What the task requires is an exact printout of the listing below, pictures excluded.
-- Opening Marker --
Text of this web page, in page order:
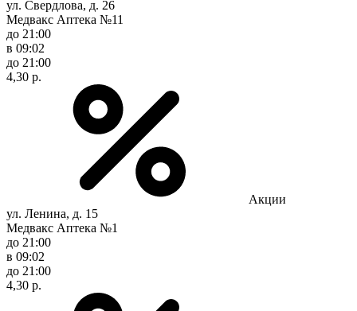
ул. Свердлова, д. 26
Медвакс Аптека №11
до 21:00
в 09:02
до 21:00
4,30 р.
Акции
ул. Ленина, д. 15
Медвакс Аптека №1
до 21:00
в 09:02
до 21:00
4,30 р.
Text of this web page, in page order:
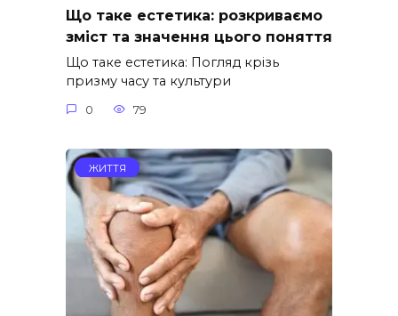
Що таке естетика: розкриваємо
зміст та значення цього поняття
Що таке естетика: Погляд крізь
призму часу та культури
0 79
ЖИТТЯ
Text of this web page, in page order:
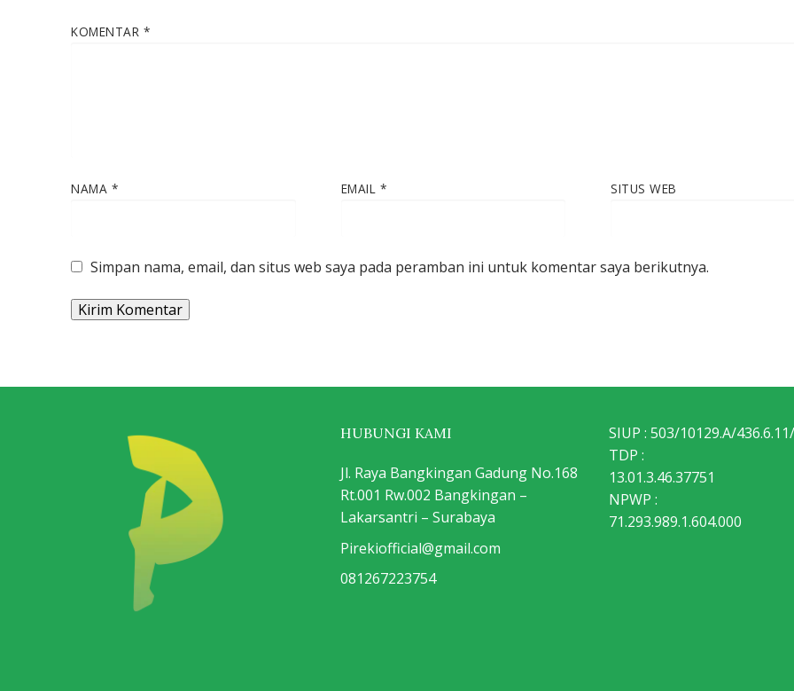
KOMENTAR *
NAMA * EMAIL * SITUS WEB
Simpan nama, email, dan situs web saya pada peramban ini untuk komentar saya berikutnya.
HUBUNGI KAMI
Jl. Raya Bangkingan Gadung No.168
Rt.001 Rw.002 Bangkingan –
Lakarsantri – Surabaya
Pirekiofficial@gmail.com
081267223754
SIUP : 503/10129.A/
TDP :
13.01.3.46.37751
NPWP :
71.293.989.1.604.000
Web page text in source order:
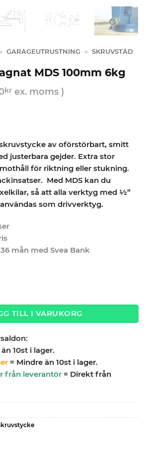
» GARAGEUTRUSTNING » SKRUVSTÄD
MDS 100mm 6kg
kr ex. moms )
av oförstörbart, smitt
justerbara gejder. Extra stor
för riktning eller stukning.
Med MDS kan du
så att alla verktyg med ½”
som drivverktyg.
mån med Svea Bank
TILL I VARUKORG
10st i lager.
= Mindre än 10st i lager.
från leverantör = Direkt från
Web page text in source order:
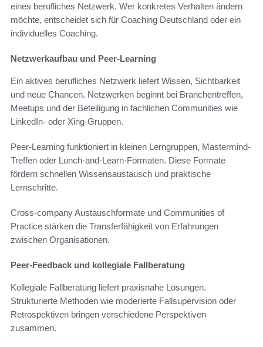
eines berufliches Netzwerk. Wer konkretes Verhalten ändern
möchte, entscheidet sich für Coaching Deutschland oder ein
individuelles Coaching.
Netzwerkaufbau und Peer-Learning
Ein aktives berufliches Netzwerk liefert Wissen, Sichtbarkeit
und neue Chancen. Netzwerken beginnt bei Branchentreffen,
Meetups und der Beteiligung in fachlichen Communities wie
LinkedIn- oder Xing-Gruppen.
Peer-Learning funktioniert in kleinen Lerngruppen, Mastermind-
Treffen oder Lunch-and-Learn-Formaten. Diese Formate
fördern schnellen Wissensaustausch und praktische
Lernschritte.
Cross-company Austauschformate und Communities of
Practice stärken die Transferfähigkeit von Erfahrungen
zwischen Organisationen.
Peer-Feedback und kollegiale Fallberatung
Kollegiale Fallberatung liefert praxisnahe Lösungen.
Strukturierte Methoden wie moderierte Fallsupervision oder
Retrospektiven bringen verschiedene Perspektiven
zusammen.
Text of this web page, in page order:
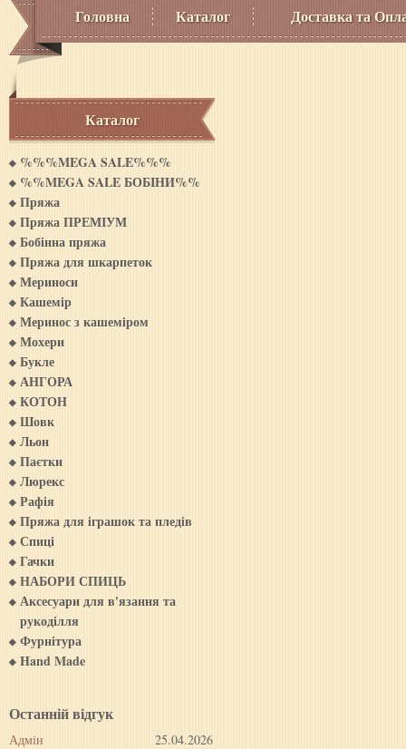
Головна Каталог Доставка та
Каталог
%%%MEGA SALE%%%
%%MEGA SALE БОБIНИ%%
Пряжа
Пряжа ПРЕМІУМ
Бобінна пряжа
Пряжа для шкарпеток
Мериноси
Кашемiр
Меринос з кашемiром
Мохери
Букле
АНГОРА
КОТОН
Шовк
Льон
Паєтки
Люрекс
Рафія
Пряжа для iграшок та пледiв
Спиці
Гачки
НАБОРИ СПИЦЬ
Аксесуари для в'язання та
рукоділля
Фурнітура
Hand Made
Останній відгук
Адмін
25.04.2026
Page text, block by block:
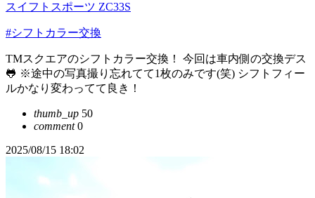
スイフトスポーツ ZC33S
#シフトカラー交換
TMスクエアのシフトカラー交換！ 今回は車内側の交換デス
🐸 ※途中の写真撮り忘れてて1枚のみです(笑) シフトフィー
ルかなり変わってて良き！
thumb_up 50
comment0
2025/08/15 18:02
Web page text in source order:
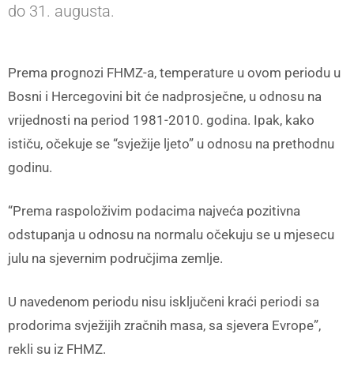
do 31. augusta.
Prema prognozi FHMZ-a, temperature u ovom periodu u
Bosni i Hercegovini bit će nadprosječne, u odnosu na
vrijednosti na period 1981-2010. godina. Ipak, kako
ističu, očekuje se “svježije ljeto” u odnosu na prethodnu
godinu.
“Prema raspoloživim podacima najveća pozitivna
odstupanja u odnosu na normalu očekuju se u mjesecu
julu na sjevernim područjima zemlje.
U navedenom periodu nisu isključeni kraći periodi sa
prodorima svježijih zračnih masa, sa sjevera Evrope”,
rekli su iz FHMZ.
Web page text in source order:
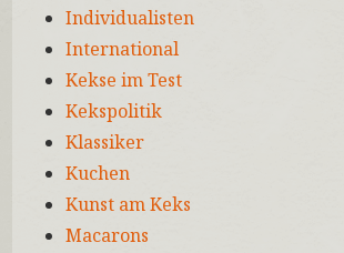
Individualisten
International
Kekse im Test
Kekspolitik
Klassiker
Kuchen
Kunst am Keks
Macarons
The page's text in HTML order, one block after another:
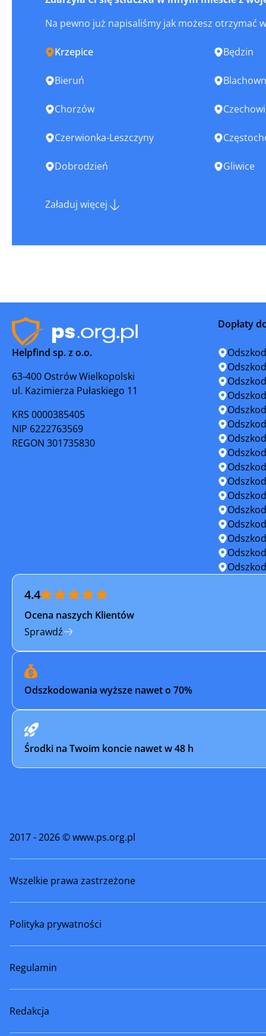
Na pewno już napisaliśmy jak możesz otrzymać
Krzepice Będzin
Bieruń
Chorzów
Czerwionka-Leszczyny
Dobrodzień Gliwice
Łazy
Myszków
Orzesze Piekary
Poręba Pszczyna
Racibórz
Ruda
Świętochłowice
Tychy
Wilamowice Wisła
Woźniki Zabrze
Załaduj więcej
Helpfind sp. z o.o.
63-400 Ostrów Wielkopolski
ul. Kazimierza Pułaskiego 11
KRS 0000385405
NIP 6222763569
REGON 301735830
Dopłaty
4.4
Ocena naszych Klientów
Sprawdź
Odszkodowania wyższe nawet o 70%
Środki na Twoim koncie nawet w 48 h
2017 - 2026 © www.ps.org.pl
Wszelkie prawa zastrzeżone
Polityka prywatności
Regulamin
Redakcja
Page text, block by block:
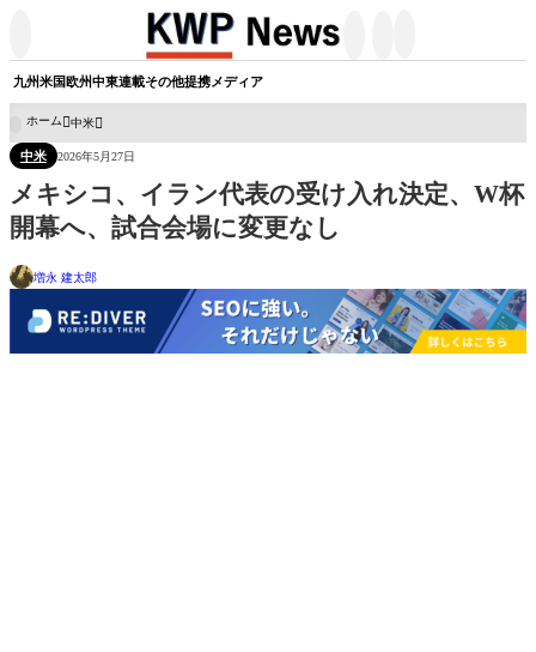
九州米国欧州中東連載その他提携メディア
ホーム 中米
中米 2026年5月27日
メキシコ、イラン代表の受け入れ決定、W杯
開幕へ、試合会場に変更なし
増永 建太郎
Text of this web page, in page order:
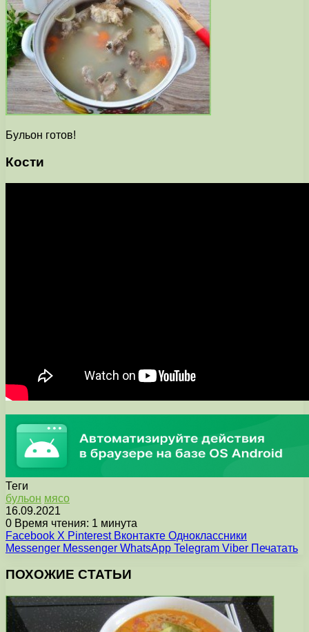
Бульон готов!
Кости
Теги
бульон мясо
16.09.2021
0 Время чтения: 1 минута
Facebook X Pinterest Вконтакте Одноклассники
Messenger Messenger WhatsApp Telegram Viber Печатать
ПОХОЖИЕ СТАТЬИ
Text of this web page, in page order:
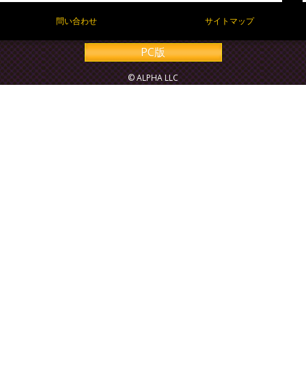
問い合わせ サイトマップ
PC版
© ALPHA LLC
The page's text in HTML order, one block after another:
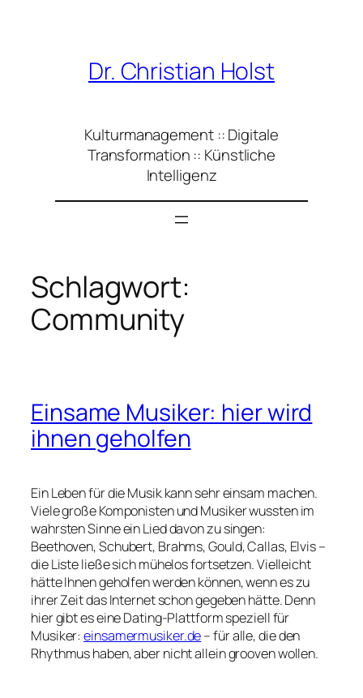
Dr. Christian Holst
Kulturmanagement :: Digitale
Transformation :: Künstliche
Intelligenz
Schlagwort:
Community
Einsame Musiker: hier wird
ihnen geholfen
Ein Leben für die Musik kann sehr einsam machen.
Viele große Komponisten und Musiker wussten im
wahrsten Sinne ein Lied davon zu singen:
Beethoven, Schubert, Brahms, Gould, Callas, Elvis –
die Liste ließe sich mühelos fortsetzen. Vielleicht
hätte Ihnen geholfen werden können, wenn es zu
ihrer Zeit das Internet schon gegeben hätte. Denn
hier gibt es eine Dating-Plattform speziell für
Musiker:einsamermusiker.de– für alle, die den
Rhythmus haben, aber nicht allein grooven wollen.
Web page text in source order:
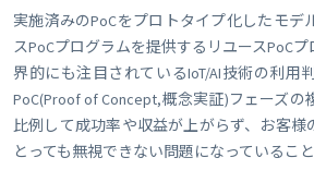
実施済みのPoCをプロトタイプ化したモデ
スPoCプログラムを提供するリユースPoC
界的にも注目されているIoT/AI技術の利用
PoC(Proof of Concept,概念実証)フェーズ
比例して成功率や収益が上がらず、お客様
とっても無視できない問題になっているこ
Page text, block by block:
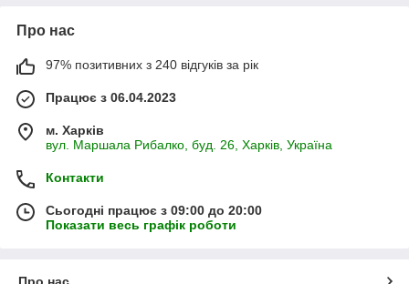
Про нас
97% позитивних з 240 відгуків за рік
Працює з 06.04.2023
м. Харків
вул. Маршала Рибалко, буд. 26, Харків, Україна
Контакти
Сьогодні працює з 09:00 до 20:00
Показати весь графік роботи
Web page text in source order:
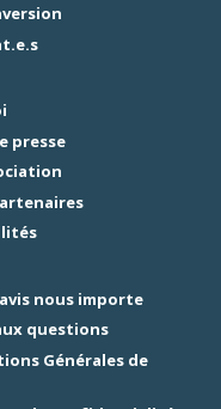
presse
nous importe
questions
Générales de
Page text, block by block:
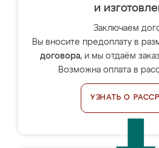
и
Заключаем
Вы вносите предоплату в
договора, и мы отдаём
Возможна оплата в
УЗНАТЬ О
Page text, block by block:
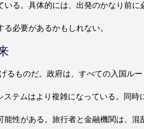
る。具体的には、出発のかなり前に
必要があるかもしれない。
ものだ。政府は、すべての入国ルー
テムはより複雑になっている。同
性がある。旅行者と金融機関は、混
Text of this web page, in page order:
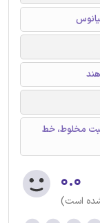
مخلوط، خط
۰.۰
است)
-- Closing Marker --
[Written response]
Text of this web page, in page order:
ул. Свердлова, д. 26
Медвакс Аптека №11
до 21:00
в 09:02
до 21:00
4,30 р.
Акции
ул. Ленина, д. 15
Медвакс Аптека №1
до 21:00
в 09:02
до 21:00
4,30 р.
Text of this web page, in page order:
Що таке естетика: розкриваємо
зміст та значення цього поняття
Що таке естетика: Погляд крізь
призму часу та культури
0 79
ЖИТТЯ
Text of this web page, in page order:
KOMENTAR *
NAMA * EMAIL * SITUS WEB
Simpan nama, email, dan situs web saya pada peramban ini untuk komentar saya berikutnya.
HUBUNGI KAMI
Jl. Raya Bangkingan Gadung No.168
Rt.001 Rw.002 Bangkingan –
Lakarsantri – Surabaya
Pirekiofficial@gmail.com
081267223754
SIUP : 503/10129.A/
TDP :
13.01.3.46.37751
NPWP :
71.293.989.1.604.000
Web page text in source order:
» GARAGEUTRUSTNING » SKRUVSTÄD
MDS 100mm 6kg
kr ex. moms )
av oförstörbart, smitt
justerbara gejder. Extra stor
för riktning eller stukning.
Med MDS kan du
så att alla verktyg med ½”
som drivverktyg.
mån med Svea Bank
TILL I VARUKORG
10st i lager.
= Mindre än 10st i lager.
från leverantör = Direkt från
Web page text in source order:
eines berufliches Netzwerk. Wer konkretes Verhalten ändern
möchte, entscheidet sich für Coaching Deutschland oder ein
individuelles Coaching.
Netzwerkaufbau und Peer-Learning
Ein aktives berufliches Netzwerk liefert Wissen, Sichtbarkeit
und neue Chancen. Netzwerken beginnt bei Branchentreffen,
Meetups und der Beteiligung in fachlichen Communities wie
LinkedIn- oder Xing-Gruppen.
Peer-Learning funktioniert in kleinen Lerngruppen, Mastermind-
Treffen oder Lunch-and-Learn-Formaten. Diese Formate
fördern schnellen Wissensaustausch und praktische
Lernschritte.
Cross-company Austauschformate und Communities of
Practice stärken die Transferfähigkeit von Erfahrungen
zwischen Organisationen.
Peer-Feedback und kollegiale Fallberatung
Kollegiale Fallberatung liefert praxisnahe Lösungen.
Strukturierte Methoden wie moderierte Fallsupervision oder
Retrospektiven bringen verschiedene Perspektiven
zusammen.
Text of this web page, in page order:
Головна Каталог Доставка та
Каталог
%%%MEGA SALE%%%
%%MEGA SALE БОБIНИ%%
Пряжа
Пряжа ПРЕМІУМ
Бобінна пряжа
Пряжа для шкарпеток
Мериноси
Кашемiр
Меринос з кашемiром
Мохери
Букле
АНГОРА
КОТОН
Шовк
Льон
Паєтки
Люрекс
Рафія
Пряжа для iграшок та пледiв
Спиці
Гачки
НАБОРИ СПИЦЬ
Аксесуари для в'язання та
рукоділля
Фурнітура
Hand Made
Останній відгук
Адмін
25.04.2026
Page text, block by block:
スイフトスポーツ ZC33S
#シフトカラー交換
TMスクエアのシフトカラー交換！ 今回は車内側の交換デス
🐸 ※途中の写真撮り忘れてて1枚のみです(笑) シフトフィー
ルかなり変わってて良き！
thumb_up 50
comment0
2025/08/15 18:02
Web page text in source order:
do 31. augusta.
Prema prognozi FHMZ-a, temperature u ovom periodu u
Bosni i Hercegovini bit će nadprosječne, u odnosu na
vrijednosti na period 1981-2010. godina. Ipak, kako
ističu, očekuje se “svježije ljeto” u odnosu na prethodnu
godinu.
“Prema raspoloživim podacima najveća pozitivna
odstupanja u odnosu na normalu očekuju se u mjesecu
julu na sjevernim područjima zemlje.
U navedenom periodu nisu isključeni kraći periodi sa
prodorima svježijih zračnih masa, sa sjevera Evrope”,
rekli su iz FHMZ.
Web page text in source order:
Individualisten
International
Kekse im Test
Kekspolitik
Klassiker
Kuchen
Kunst am Keks
Macarons
The page's text in HTML order, one block after another:
Na pewno już napisaliśmy jak możesz otrzymać
Krzepice Będzin
Bieruń
Chorzów
Czerwionka-Leszczyny
Dobrodzień Gliwice
Łazy
Myszków
Orzesze Piekary
Poręba Pszczyna
Racibórz
Ruda
Świętochłowice
Tychy
Wilamowice Wisła
Woźniki Zabrze
Załaduj więcej
Helpfind sp. z o.o.
63-400 Ostrów Wielkopolski
ul. Kazimierza Pułaskiego 11
KRS 0000385405
NIP 6222763569
REGON 301735830
Dopłaty
4.4
Ocena naszych Klientów
Sprawdź
Odszkodowania wyższe nawet o 70%
Środki na Twoim koncie nawet w 48 h
2017 - 2026 © www.ps.org.pl
Wszelkie prawa zastrzeżone
Polityka prywatności
Regulamin
Redakcja
Page text, block by block:
九州米国欧州中東連載その他提携メディア
ホーム 中米
中米 2026年5月27日
メキシコ、イラン代表の受け入れ決定、W杯
開幕へ、試合会場に変更なし
増永 建太郎
Text of this web page, in page order:
Бульон готов!
Кости
Теги
бульон мясо
16.09.2021
0 Время чтения: 1 минута
Facebook X Pinterest Вконтакте Одноклассники
Messenger Messenger WhatsApp Telegram Viber Печатать
ПОХОЖИЕ СТАТЬИ
Text of this web page, in page order:
問い合わせ サイトマップ
PC版
© ALPHA LLC
The page's text in HTML order, one block after another:
Dr. Christian Holst
Kulturmanagement :: Digitale
Transformation :: Künstliche
Intelligenz
Schlagwort:
Community
Einsame Musiker: hier wird
ihnen geholfen
Ein Leben für die Musik kann sehr einsam machen.
Viele große Komponisten und Musiker wussten im
wahrsten Sinne ein Lied davon zu singen:
Beethoven, Schubert, Brahms, Gould, Callas, Elvis –
die Liste ließe sich mühelos fortsetzen. Vielleicht
hätte Ihnen geholfen werden können, wenn es zu
ihrer Zeit das Internet schon gegeben hätte. Denn
hier gibt es eine Dating-Plattform speziell für
Musiker:einsamermusiker.de– für alle, die den
Rhythmus haben, aber nicht allein grooven wollen.
Web page text in source order:
実施済みのPoCをプロトタイプ化したモデ
スPoCプログラムを提供するリユースPoC
界的にも注目されているIoT/AI技術の利用
PoC(Proof of Concept,概念実証)フェーズ
比例して成功率や収益が上がらず、お客様
とっても無視できない問題になっているこ
Page text, block by block:
Про нас
97% позитивних з 240 відгуків за рік
Працює з 06.04.2023
м. Харків
вул. Маршала Рибалко, буд. 26, Харків, Україна
Контакти
Сьогодні працює з 09:00 до 20:00
Показати весь графік роботи
Web page text in source order:
presse
nous importe
questions
Générales de
Page text, block by block:
и
Заключаем
Вы вносите предоплату в
договора, и мы отдаём
Возможна оплата в
УЗНАТЬ О
Page text, block by block:
る。具体的には、出発のかなり前に
必要があるかもしれない。
ものだ。政府は、すべての入国ルー
テムはより複雑になっている。同
性がある。旅行者と金融機関は、混
Text of this web page, in page order:
مخلوط، خط
۰.۰
است)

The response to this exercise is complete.